#### DATA FOR THIS EXERCISE ####

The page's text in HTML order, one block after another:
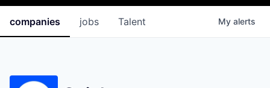
jobs
companies Talent My alerts
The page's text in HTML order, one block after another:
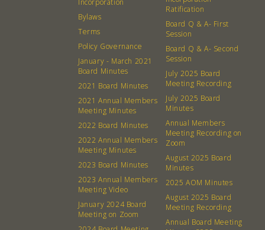
Incorporation
Bylaws
Terms
Policy Governance
January - March 2021
Board Minutes
2021 Board Minutes
2021 Annual Members
Meeting Minutes
2022 Board Minutes
2022 Annual Members
Meeting Minutes
2023 Board Minutes
2023 Annual Members
Meeting Video
January 2024 Board
Meeting on Zoom
Ratification
Board Q & A- First
Session
Board Q & A- Second
Session
July 2025 Board
Meeting Recording
July 2025 Board
Minutes
Annual Members
Meeting Recording on
Zoom
August 2025 Board
Minutes
2025 AOM Minutes
August 2025 Board
Meeting Recording
Annual Board Meeting

####

Exact repetition of the data is needed, with no images retained.

The page's text in HTML order, one block after another:
jobs
companies Talent My alerts
The page's text in HTML order, one block after another:
Incorporation
Bylaws
Terms
Policy Governance
January - March 2021
Board Minutes
2021 Board Minutes
2021 Annual Members
Meeting Minutes
2022 Board Minutes
2022 Annual Members
Meeting Minutes
2023 Board Minutes
2023 Annual Members
Meeting Video
January 2024 Board
Meeting on Zoom
Ratification
Board Q & A- First
Session
Board Q & A- Second
Session
July 2025 Board
Meeting Recording
July 2025 Board
Minutes
Annual Members
Meeting Recording on
Zoom
August 2025 Board
Minutes
2025 AOM Minutes
August 2025 Board
Meeting Recording
Annual Board Meeting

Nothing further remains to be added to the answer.